BrainboxAI/law-il-E2B-safetensors

Training-Ready Safetensors Version of BrainboxAI Law IL E2B

This repository hosts the merged safetensors version of the BrainboxAI Law IL model - a Gemma 4 E2B fine-tuned on 17,613 Israeli legal instruction pairs (Hebrew + English).

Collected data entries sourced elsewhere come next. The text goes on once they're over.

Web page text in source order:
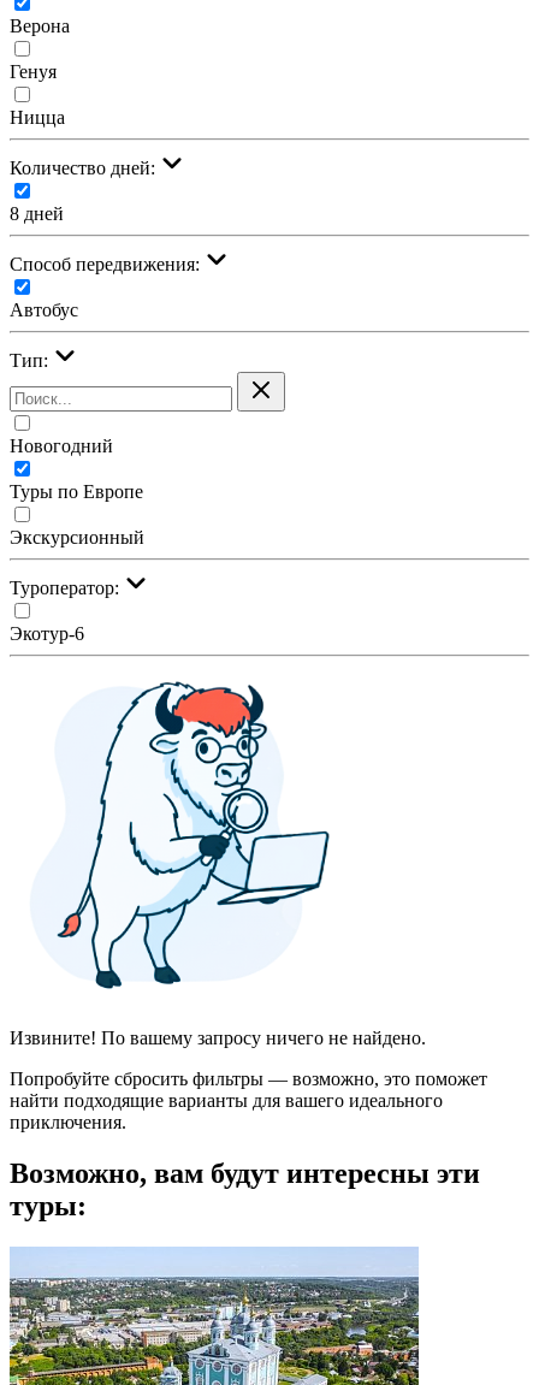
Верона
Генуя
Ницца
Количество дней:
8 дней
Cпособ передвижения:
Автобус
Тип:
Новогодний
Туры по Европе
Экскурсионный
Туроператор:
Экотур-6
Извините! По вашему запросу ничего не найдено.
Попробуйте сбросить фильтры — возможно, это поможет
найти подходящие варианты для вашего идеального
приключения.
Возможно, вам будут интересны эти
туры:

Unlike the GGUF variant, this format is:

Trainable - use as a base for continued fine-tuning (LoRA, QLoRA, full)
Transformers-compatible - load directly with AutoModelForCausalLM
vLLM / TGI-ready - deploy for high-throughput inference
Convertible - source format for GGUF, AWQ, GPTQ, EXL2

For local inference (Ollama / llama.cpp / LM Studio), use the GGUF sibling: BrainboxAI/law-il-E2B

Model Details

Attribute	Value
Base Model	unsloth/gemma-4-E2B-it
Architecture	Gemma4ForConditionalGeneration (text + vision + audio)
Parameters	~2B
Precision	BF16
Context Length	131,072 tokens
Languages	Hebrew, English
Format	Safetensors
Training Dataset	BrainboxAI/legal-training-il
License	Apache 2.0

Primary Use Cases

1. Direct Inference

from transformers import AutoTokenizer, AutoModelForCausalLM
import torch

model_id = "BrainboxAI/law-il-E2B-safetensors"
tokenizer = AutoTokenizer.from_pretrained(model_id)
model = AutoModelForCausalLM.from_pretrained(
    model_id, torch_dtype=torch.bfloat16, device_map="auto"
)

messages = [
    {"role": "system", "content": SYSTEM_PROMPT},  # see below
    {"role": "user", "content": "מה הזכויות שלי בנושא פיצויי פיטורים?"},
]
inputs = tokenizer.apply_chat_template(
    messages, return_tensors="pt", add_generation_prompt=True
).to(model.device)
outputs = model.generate(inputs, max_new_tokens=512, temperature=0.3)
print(tokenizer.decode(outputs[0], skip_special_tokens=True))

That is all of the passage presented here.